Even though Sakhalin Island is one of the largest islands in the world, it only had
a few thousand people living on it when Russian colonization began in the nineteenth
century. A couple of thousand Ghilaks were hunting in the north, and a few hundred
Oroks led a nomadic life in the mountains. The largest race on Sakhalin Island was
the Ainu—a bearded people who also settled in the Kuril Islands.
The Ainu were scattered in a handful of southern settlements. They served a few
Japanese merchants who supplied them with corn, salt, and other necessities. In
exchange, the merchants took all the fish the Ainu could catch in the bays and river
mouths. The Ainu were left with just enough to survive. This servitude was typical
under both Chinese and Japanese domination.
Russians became a permanent part of Sakhalin Island population in the middle of
the nineteenth century. Russia established a military outpost while the Japanese built
fishing and trading villages. The two countries negotiated a treaty that gave Russia
the northern Kuril Islands and Japan the southern Kuril Islands. But the treaty did not
settle the issue of ownership of Sakhalin Island.

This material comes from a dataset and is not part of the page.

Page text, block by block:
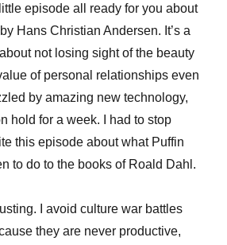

The Russian explorer G.I. Nevelskoy explored the eastern coast of Sakhalin Island
and the Amur Firth in 1849. The Amur Firth is a navigable strait between Sakhalin
Island and the Russian mainland. It is adjacent to the northern waters of the Tatar
Strait and was already well known to the Chinese and Japanese.
Russia attempted to consolidate its hold on Sakhalin Island by building military
posts and settlements. The early Russian settlers were either soldiers or exiles. The
first exiles were convicts sent to a penal colony in 1858. The Russian government
declared Sakhalin Island a place of penal servitude and exile in 1869. By the end of
the nineteenth century, Sakhalin Island had become home for many settlements of
Russian convicts that had served their sentences and migrants that had volunteered to
settle on Sakhalin Island.
Some were shipped two thousand miles down the Amur River from the Kara gold
mine. Those from Russia had to travel forty‐seven hundred miles to reach the eastern
mouth of the Amur. Most of the survivors of the journey suffered from scurvy. The
mortality rate in the first few years of colonization was ten percent. Conditions were
so bad that it caused a scandal in the press and the route was changed.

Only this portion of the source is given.